━━━━━ Record excerpts
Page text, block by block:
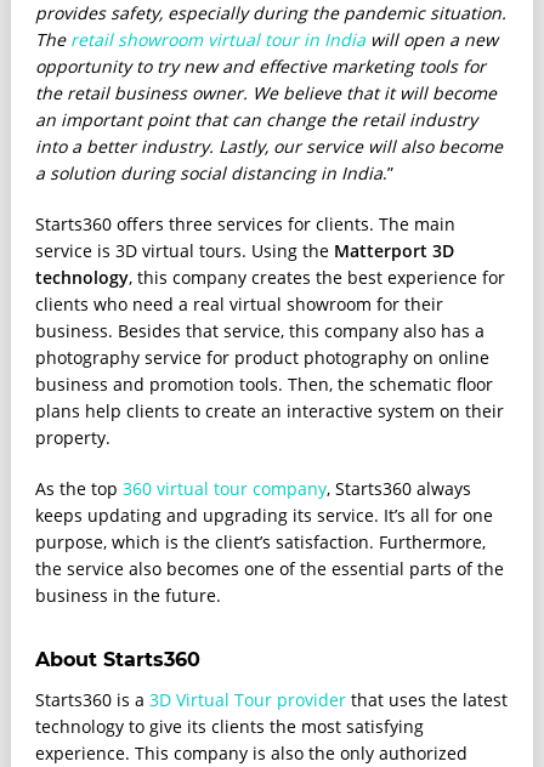
provides safety, especially during the pandemic situation.
The retail showroom virtual tour in Indiawill open a new
opportunity to try new and effective marketing tools for
the retail business owner. We believe that it will become
an important point that can change the retail industry
into a better industry. Lastly, our service will also become
a solution during social distancing in India.”
Starts360 offers three services for clients. The main
service is 3D virtual tours. Using the Matterport 3D
technology, this company creates the best experience for
clients who need a real virtual showroom for their
business. Besides that service, this company also has a
photography service for product photography on online
business and promotion tools. Then, the schematic floor
plans help clients to create an interactive system on their
property.
As the top 360 virtual tour company, Starts360 always
keeps updating and upgrading its service. It’s all for one
purpose, which is the client’s satisfaction. Furthermore,
the service also becomes one of the essential parts of the
business in the future.
About Starts360
Starts360 is a 3D Virtual Tour providerthat uses the latest
technology to give its clients the most satisfying
experience. This company is also the only authorized
━━━━━━━━━━
### What is being asked
Copy out exactly the lines running from the line with "plans help clients" to the end of the records, inclusive.

### Solution to this problem
plans help clients to create an interactive system on their
property.
As the top 360 virtual tour company, Starts360 always
keeps updating and upgrading its service. It’s all for one
purpose, which is the client’s satisfaction. Furthermore,
the service also becomes one of the essential parts of the
business in the future.
About Starts360
Starts360 is a 3D Virtual Tour providerthat uses the latest
technology to give its clients the most satisfying
experience. This company is also the only authorized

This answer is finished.